PROBLEM REQUIREMENTS: Each line of the material, from the first through the one containing "theory which I", is to be written out exactly.

EXERCISE INPUT:
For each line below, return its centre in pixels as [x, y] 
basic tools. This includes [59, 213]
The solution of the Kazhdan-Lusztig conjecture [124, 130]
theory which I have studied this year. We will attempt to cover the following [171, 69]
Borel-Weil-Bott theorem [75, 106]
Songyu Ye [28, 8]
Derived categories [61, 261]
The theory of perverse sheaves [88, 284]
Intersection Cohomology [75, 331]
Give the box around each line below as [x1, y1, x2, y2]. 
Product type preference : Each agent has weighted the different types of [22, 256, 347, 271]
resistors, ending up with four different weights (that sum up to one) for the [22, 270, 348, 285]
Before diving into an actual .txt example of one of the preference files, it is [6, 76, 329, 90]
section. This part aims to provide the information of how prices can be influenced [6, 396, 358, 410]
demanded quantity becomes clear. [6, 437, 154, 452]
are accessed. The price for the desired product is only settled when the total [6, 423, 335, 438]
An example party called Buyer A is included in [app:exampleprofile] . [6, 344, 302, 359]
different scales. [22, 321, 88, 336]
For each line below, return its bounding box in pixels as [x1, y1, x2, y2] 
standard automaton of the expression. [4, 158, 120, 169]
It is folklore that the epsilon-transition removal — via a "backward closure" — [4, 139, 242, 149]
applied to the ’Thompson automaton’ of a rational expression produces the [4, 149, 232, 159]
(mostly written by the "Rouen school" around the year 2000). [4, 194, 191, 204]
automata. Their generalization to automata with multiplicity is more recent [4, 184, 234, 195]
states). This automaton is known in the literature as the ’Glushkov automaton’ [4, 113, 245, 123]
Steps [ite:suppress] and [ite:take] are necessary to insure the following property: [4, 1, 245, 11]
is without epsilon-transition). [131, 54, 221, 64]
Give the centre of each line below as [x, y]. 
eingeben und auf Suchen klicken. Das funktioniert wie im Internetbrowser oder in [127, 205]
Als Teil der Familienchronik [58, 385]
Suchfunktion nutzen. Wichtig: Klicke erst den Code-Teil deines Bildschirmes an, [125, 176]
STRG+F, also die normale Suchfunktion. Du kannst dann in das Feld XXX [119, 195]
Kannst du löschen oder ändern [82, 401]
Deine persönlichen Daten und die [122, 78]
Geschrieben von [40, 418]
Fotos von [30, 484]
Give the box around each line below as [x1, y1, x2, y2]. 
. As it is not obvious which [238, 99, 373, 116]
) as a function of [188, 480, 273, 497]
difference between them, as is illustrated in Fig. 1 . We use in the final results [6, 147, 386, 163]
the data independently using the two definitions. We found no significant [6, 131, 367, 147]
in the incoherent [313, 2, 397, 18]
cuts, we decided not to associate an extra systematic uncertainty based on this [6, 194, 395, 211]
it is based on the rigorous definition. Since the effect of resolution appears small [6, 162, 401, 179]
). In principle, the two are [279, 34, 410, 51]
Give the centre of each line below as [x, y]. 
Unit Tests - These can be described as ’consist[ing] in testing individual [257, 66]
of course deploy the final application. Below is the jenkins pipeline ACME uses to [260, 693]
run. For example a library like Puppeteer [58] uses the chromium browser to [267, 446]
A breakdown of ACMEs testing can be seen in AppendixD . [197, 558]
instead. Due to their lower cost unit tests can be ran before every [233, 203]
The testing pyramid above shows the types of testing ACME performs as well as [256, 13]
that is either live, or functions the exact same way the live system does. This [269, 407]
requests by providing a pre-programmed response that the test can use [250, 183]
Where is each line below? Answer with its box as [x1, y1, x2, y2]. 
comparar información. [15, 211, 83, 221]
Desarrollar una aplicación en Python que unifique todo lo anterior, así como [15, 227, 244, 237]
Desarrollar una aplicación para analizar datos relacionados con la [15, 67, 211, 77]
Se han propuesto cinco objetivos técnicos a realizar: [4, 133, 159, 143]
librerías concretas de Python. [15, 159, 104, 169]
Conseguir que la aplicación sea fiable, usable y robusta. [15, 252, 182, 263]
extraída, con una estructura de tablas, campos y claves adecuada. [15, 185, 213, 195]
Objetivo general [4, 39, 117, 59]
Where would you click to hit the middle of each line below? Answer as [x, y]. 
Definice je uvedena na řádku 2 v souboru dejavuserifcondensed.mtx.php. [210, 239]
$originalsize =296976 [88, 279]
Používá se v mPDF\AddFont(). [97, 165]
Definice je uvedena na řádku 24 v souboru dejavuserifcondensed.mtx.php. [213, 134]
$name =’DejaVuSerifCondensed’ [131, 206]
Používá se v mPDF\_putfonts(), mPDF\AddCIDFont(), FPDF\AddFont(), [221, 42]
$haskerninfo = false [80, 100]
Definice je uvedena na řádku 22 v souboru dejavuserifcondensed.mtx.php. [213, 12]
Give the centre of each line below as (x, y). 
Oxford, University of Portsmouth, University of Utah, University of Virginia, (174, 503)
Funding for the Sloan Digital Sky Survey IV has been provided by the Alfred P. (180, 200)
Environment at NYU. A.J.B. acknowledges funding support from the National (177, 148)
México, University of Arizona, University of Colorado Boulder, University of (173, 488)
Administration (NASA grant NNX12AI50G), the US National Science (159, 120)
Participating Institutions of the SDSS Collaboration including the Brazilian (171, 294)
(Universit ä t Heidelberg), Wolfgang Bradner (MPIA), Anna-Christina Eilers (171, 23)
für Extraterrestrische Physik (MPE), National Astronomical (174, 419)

THE COMPLETED TASK:
For each line below, return its centre in pixels as [x, y] 
basic tools. This includes [59, 213]
The solution of the Kazhdan-Lusztig conjecture [124, 130]
theory which I have studied this year. We will attempt to cover the following [171, 69]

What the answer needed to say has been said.